= Exercise directions =
Return each line of the records below that contains the word "Doctorcall".

--------

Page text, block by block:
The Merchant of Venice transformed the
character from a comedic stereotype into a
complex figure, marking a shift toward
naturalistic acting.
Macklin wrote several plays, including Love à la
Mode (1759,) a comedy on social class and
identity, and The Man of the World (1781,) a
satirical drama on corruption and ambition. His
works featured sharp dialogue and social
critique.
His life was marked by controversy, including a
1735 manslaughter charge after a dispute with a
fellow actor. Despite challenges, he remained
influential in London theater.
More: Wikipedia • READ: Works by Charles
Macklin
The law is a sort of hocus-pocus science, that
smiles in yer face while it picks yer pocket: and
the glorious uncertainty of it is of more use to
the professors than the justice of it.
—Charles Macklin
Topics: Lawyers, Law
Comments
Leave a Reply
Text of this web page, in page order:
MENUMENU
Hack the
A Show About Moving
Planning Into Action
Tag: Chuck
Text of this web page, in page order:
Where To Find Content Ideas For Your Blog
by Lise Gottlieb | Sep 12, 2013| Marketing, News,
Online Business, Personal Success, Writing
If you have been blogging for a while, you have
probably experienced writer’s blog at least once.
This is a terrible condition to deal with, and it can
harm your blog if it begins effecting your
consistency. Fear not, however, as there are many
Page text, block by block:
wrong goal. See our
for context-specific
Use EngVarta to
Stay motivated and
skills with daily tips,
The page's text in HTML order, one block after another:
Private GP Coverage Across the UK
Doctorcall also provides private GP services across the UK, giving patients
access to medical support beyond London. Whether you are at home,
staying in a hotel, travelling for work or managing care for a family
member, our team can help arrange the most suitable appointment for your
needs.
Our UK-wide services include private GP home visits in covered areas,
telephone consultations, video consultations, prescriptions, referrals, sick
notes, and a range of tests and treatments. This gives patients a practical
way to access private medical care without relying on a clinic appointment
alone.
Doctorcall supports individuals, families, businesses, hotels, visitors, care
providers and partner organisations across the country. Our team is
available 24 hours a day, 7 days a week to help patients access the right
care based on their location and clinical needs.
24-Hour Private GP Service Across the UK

--------

= Reply to the exercise =
Doctorcall also provides private GP services across the UK, giving patients
Doctorcall supports individuals, families, businesses, hotels, visitors, care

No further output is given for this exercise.